О, беспристрастный критик (или, как говаривали мы когда-то, благосклонный читатель), не будь слишком строг к робкому переводчику, пытающемуся донести до тебя слова рабочего! Человек этот говорит совсем другим языком, чем ты, и повествователю, взявшемуся передать его мысли, поневоле приходится искажать своеобразную эту речь, ее пленительную шероховатость, поэтическую ее неумеренность. Быть может, ты обвинишь этого неловкого посредника в том, что он приписывает своим героям мысли и чувства, им якобы не свойственные. На этот упрек он ответит тебе кратко: «Познай их». Покинь те вершины, где муза изящной словесности так давно уже обитает вдалеке от большинства человечества. Спустись туда, откуда так охотно черпает свои темы комическая поэзия, в этот излюбленный источник комедии и карикатуры. Вглядись в серьезные лица этих мыслящих, духовно богатых людей, которых ты все еще считаешь темными и грубыми, и ты найдешь среди них немало Пьеров Гюгененов. Вглядись, вглядись внимательно, умоляю тебя, и не спеши выносить несправедливый приговор, осуждающий этих людей на вечное прозябание в невежестве и злобе! Узнай их недостатки и пороки, ибо они есть у них, не стану скрывать это от тебя. Но познай и величие их и их добродетель. И от общения с ними ты сам почувствуешь себя таким чистым и добрым, каким не был уже давным-давно.

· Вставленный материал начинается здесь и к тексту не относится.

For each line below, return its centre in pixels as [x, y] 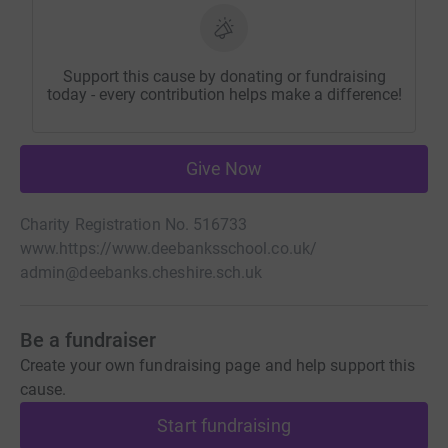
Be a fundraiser [88, 340]
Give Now [224, 169]
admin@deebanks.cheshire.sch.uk [141, 273]
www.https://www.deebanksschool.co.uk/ [168, 249]
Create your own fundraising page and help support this [218, 366]
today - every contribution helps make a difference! [224, 95]
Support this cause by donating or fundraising [224, 77]
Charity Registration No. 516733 [134, 225]
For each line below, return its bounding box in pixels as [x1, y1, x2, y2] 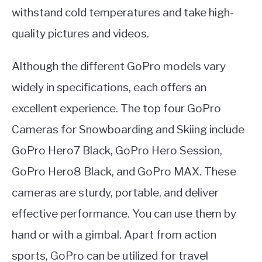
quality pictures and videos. [12, 27, 149, 40]
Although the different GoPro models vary [12, 60, 226, 73]
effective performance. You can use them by [12, 207, 236, 220]
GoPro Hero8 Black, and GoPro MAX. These [12, 165, 236, 178]
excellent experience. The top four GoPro [12, 102, 221, 115]
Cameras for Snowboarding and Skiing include [12, 123, 244, 136]
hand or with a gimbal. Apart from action [12, 228, 216, 242]
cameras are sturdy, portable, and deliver [12, 186, 219, 199]
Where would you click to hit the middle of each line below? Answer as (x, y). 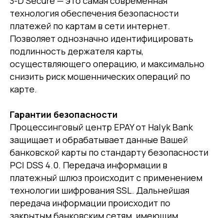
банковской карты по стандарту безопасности (109, 152)
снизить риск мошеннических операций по (100, 76)
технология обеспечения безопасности (94, 13)
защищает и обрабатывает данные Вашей (99, 140)
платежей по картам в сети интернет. (90, 26)
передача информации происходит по (90, 203)
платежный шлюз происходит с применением (106, 178)
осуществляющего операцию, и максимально (107, 64)
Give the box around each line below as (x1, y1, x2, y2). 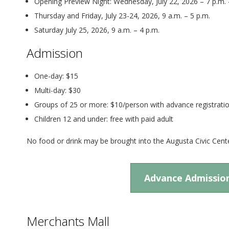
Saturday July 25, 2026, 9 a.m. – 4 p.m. (34, 25, 159, 35)
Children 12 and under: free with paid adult (34, 113, 173, 124)
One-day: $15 (34, 71, 78, 81)
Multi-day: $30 (34, 85, 81, 95)
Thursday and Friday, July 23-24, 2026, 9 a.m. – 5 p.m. (34, 10, 210, 20)
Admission (27, 44, 83, 61)

Простота души – вот что поистине восхитительно в народе, та святая простота, которую мы, увы, утратили с тех пор, как придаем столь непомерно большое значение форме наших мыслей. Для народа всякая мысль, в какой бы форме она ни предстала ему, есть нечто новое; будь истина выражена даже самыми банальными словами, все равно она исторгает у него слезы восторга и упования. О, благородное младенчество души, источник роковых заблуждений, пленительных иллюзий, героизма, самоотвержения, позор тому, кто пользуется тобой в корыстных целях! И да будет благословен тот, кто, избавив народ от невежества, поможет ему достичь возмужалости, не лишая при этом детского его целомудрия!
Благодаря той особой душевной чистоте, которая так свойственна людям с неискушенным умом, Пьер Гюгенен всегда легко находил понимание у мыслящих людей своего круга, и потому слова его не рассердили Коринфца и не вызвали в нем желания спорить. Молча слушал он его. Затем, пожимая ему руку, сказал:
– Ах, Пьер, Пьер, ты разбираешься во всем этом лучше меня, и мне нечего тебе ответить. Только мне грустно, как и тебе, и я, право, не знаю, как помочь нам обоим…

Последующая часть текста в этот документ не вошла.